[[ Exercise inputs open ]]

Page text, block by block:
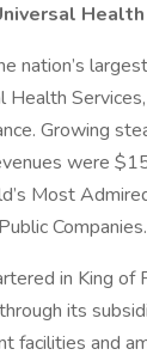
nation’s
Health
Growing
were
Most
Companies.
in King of
its
facilities and
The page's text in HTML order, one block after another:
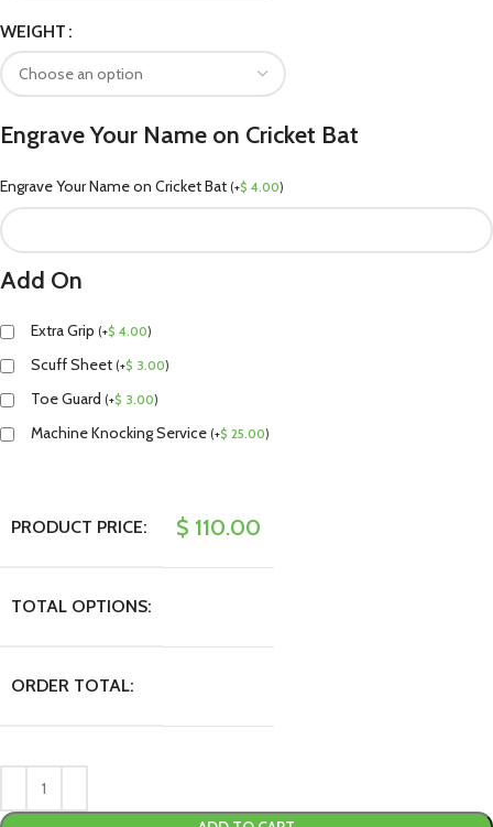
WEIGHT
Engrave Your Name on Cricket Bat
Engrave Your Name on Cricket Bat (+$ 4.00)
Add On
Extra Grip (+$ 4.00)
Scuff Sheet (+$ 3.00)
Toe Guard (+$ 3.00)
Machine Knocking Service (+$ 25.00)
PRODUCT PRICE: $ 110.00
TOTAL OPTIONS:
ORDER TOTAL:

[[ Exercise inputs closed ]]

### Task objective
Transcribe the records above exactly, leaving out every picture.

### Result of this exercise
Page text, block by block:
nation’s
Health
Growing
were
Most
Companies.
in King of
its
facilities and
The page's text in HTML order, one block after another:
WEIGHT
Engrave Your Name on Cricket Bat
Engrave Your Name on Cricket Bat (+$ 4.00)
Add On
Extra Grip (+$ 4.00)
Scuff Sheet (+$ 3.00)
Toe Guard (+$ 3.00)
Machine Knocking Service (+$ 25.00)
PRODUCT PRICE: $ 110.00
TOTAL OPTIONS:
ORDER TOTAL:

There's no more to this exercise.